Sunday, December 14, 2008

More on Moral Hazard

The UK government's attitude to moral hazard seems always to be
to feather bed the profligate at the expense of
the careful thus encouraging profligacy and deterring
prudence.

For example the government
created a pension contingency panel to assist in bailing
out bankrupt pension trusts but funds the panel from
the pension trusts which have been careful enough to maintain
sufficient cash to pay their pensioners.

Politicians invariably keep an eye on their own positions
and re appointment/election prospects so are apt to take
decisions based more on those than on what is right.

Church leaders who have no such potential for personal gain have
no such excuse. I suppose their resounding silence on the moral hazard
aspects of the nation/global financial crisis might be explainable
with reference to the fact that national/world financial regulation is more a
matter for Caesar's laws than God's but the same cannot be said
of such moral hazardous issues such as Catholic adoption agencies
being disenfranchised from the Catholic Church by
government imposed secular principles being given precedence over
Catholic ethos.

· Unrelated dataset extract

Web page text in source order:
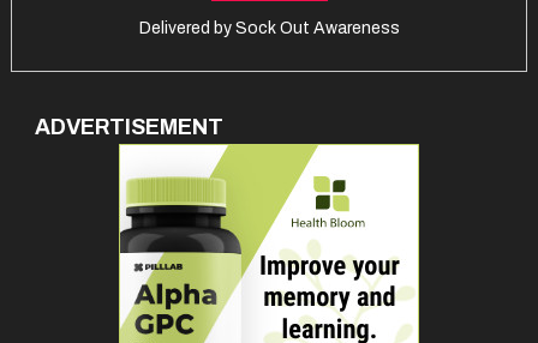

Earlier generations of Catholics within the UK
died rather than accede to such government dictat.

Where is the view of Catholic leaders in answer to the
points raised during the summer holidays that(courtesy BBC):

"Accord, a new coalition of secular and religious figures, wants the government to stop state-funded schools engaging in what they say is "discrimination".

It argues that all children should have equal access to good local schools and that segregating them on religious grounds harms community cohesion."

Secular government leaders in the UK seem weak on moral hazard issues
at the moment but this would not be so bad if the UK Catholic
leaders in England anyway demonstrated more strength and
a willingness to insist publically that Catholic institutions
must not have their religious ethos diminished by the secular state.